Task prompt: Write the data out again in full, with no departure from the original.

Available data:

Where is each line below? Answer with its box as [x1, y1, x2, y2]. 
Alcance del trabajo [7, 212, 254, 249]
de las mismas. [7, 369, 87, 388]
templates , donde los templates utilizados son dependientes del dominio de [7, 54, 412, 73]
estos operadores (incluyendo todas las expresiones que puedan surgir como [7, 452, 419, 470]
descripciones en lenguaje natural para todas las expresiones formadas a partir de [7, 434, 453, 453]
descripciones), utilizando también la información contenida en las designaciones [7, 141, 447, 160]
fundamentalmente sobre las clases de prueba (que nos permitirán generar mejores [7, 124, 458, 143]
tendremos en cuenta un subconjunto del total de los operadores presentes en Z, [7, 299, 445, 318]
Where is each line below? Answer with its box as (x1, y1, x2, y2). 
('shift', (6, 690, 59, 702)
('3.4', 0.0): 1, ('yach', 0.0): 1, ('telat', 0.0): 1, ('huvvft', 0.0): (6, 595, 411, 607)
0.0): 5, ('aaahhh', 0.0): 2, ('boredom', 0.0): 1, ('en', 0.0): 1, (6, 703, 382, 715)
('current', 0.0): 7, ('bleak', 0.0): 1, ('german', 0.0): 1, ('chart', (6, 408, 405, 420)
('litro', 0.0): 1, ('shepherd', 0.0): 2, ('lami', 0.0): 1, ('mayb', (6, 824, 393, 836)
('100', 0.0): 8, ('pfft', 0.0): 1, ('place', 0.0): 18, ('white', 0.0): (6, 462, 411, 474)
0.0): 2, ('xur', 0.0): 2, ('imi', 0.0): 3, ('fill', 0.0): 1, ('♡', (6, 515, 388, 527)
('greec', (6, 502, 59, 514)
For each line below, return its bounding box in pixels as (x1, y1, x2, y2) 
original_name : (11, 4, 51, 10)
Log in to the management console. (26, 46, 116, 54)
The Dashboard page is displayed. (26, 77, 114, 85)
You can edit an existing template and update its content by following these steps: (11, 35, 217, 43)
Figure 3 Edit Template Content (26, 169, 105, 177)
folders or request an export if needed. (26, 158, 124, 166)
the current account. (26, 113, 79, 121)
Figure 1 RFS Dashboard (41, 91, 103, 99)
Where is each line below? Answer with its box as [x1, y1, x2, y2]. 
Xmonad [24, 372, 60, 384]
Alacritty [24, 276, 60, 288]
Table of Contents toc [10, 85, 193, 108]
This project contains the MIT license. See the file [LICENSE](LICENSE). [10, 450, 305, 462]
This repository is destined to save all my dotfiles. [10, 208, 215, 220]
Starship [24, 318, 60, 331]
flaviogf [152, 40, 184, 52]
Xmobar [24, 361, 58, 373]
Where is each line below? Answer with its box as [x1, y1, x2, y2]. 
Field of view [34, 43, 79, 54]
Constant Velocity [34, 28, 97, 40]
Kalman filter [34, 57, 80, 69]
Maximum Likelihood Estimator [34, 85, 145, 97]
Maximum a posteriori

Response below:
Where is each line below? Answer with its box as [x1, y1, x2, y2]. 
Alcance del trabajo [7, 212, 254, 249]
de las mismas. [7, 369, 87, 388]
templates , donde los templates utilizados son dependientes del dominio de [7, 54, 412, 73]
estos operadores (incluyendo todas las expresiones que puedan surgir como [7, 452, 419, 470]
descripciones en lenguaje natural para todas las expresiones formadas a partir de [7, 434, 453, 453]
descripciones), utilizando también la información contenida en las designaciones [7, 141, 447, 160]
fundamentalmente sobre las clases de prueba (que nos permitirán generar mejores [7, 124, 458, 143]
tendremos en cuenta un subconjunto del total de los operadores presentes en Z, [7, 299, 445, 318]
Where is each line below? Answer with its box as (x1, y1, x2, y2). 
('shift', (6, 690, 59, 702)
('3.4', 0.0): 1, ('yach', 0.0): 1, ('telat', 0.0): 1, ('huvvft', 0.0): (6, 595, 411, 607)
0.0): 5, ('aaahhh', 0.0): 2, ('boredom', 0.0): 1, ('en', 0.0): 1, (6, 703, 382, 715)
('current', 0.0): 7, ('bleak', 0.0): 1, ('german', 0.0): 1, ('chart', (6, 408, 405, 420)
('litro', 0.0): 1, ('shepherd', 0.0): 2, ('lami', 0.0): 1, ('mayb', (6, 824, 393, 836)
('100', 0.0): 8, ('pfft', 0.0): 1, ('place', 0.0): 18, ('white', 0.0): (6, 462, 411, 474)
0.0): 2, ('xur', 0.0): 2, ('imi', 0.0): 3, ('fill', 0.0): 1, ('♡', (6, 515, 388, 527)
('greec', (6, 502, 59, 514)
For each line below, return its bounding box in pixels as (x1, y1, x2, y2) 
original_name : (11, 4, 51, 10)
Log in to the management console. (26, 46, 116, 54)
The Dashboard page is displayed. (26, 77, 114, 85)
You can edit an existing template and update its content by following these steps: (11, 35, 217, 43)
Figure 3 Edit Template Content (26, 169, 105, 177)
folders or request an export if needed. (26, 158, 124, 166)
the current account. (26, 113, 79, 121)
Figure 1 RFS Dashboard (41, 91, 103, 99)
Where is each line below? Answer with its box as [x1, y1, x2, y2]. 
Xmonad [24, 372, 60, 384]
Alacritty [24, 276, 60, 288]
Table of Contents toc [10, 85, 193, 108]
This project contains the MIT license. See the file [LICENSE](LICENSE). [10, 450, 305, 462]
This repository is destined to save all my dotfiles. [10, 208, 215, 220]
Starship [24, 318, 60, 331]
flaviogf [152, 40, 184, 52]
Xmobar [24, 361, 58, 373]
Where is each line below? Answer with its box as [x1, y1, x2, y2]. 
Field of view [34, 43, 79, 54]
Constant Velocity [34, 28, 97, 40]
Kalman filter [34, 57, 80, 69]
Maximum Likelihood Estimator [34, 85, 145, 97]
Maximum a posteriori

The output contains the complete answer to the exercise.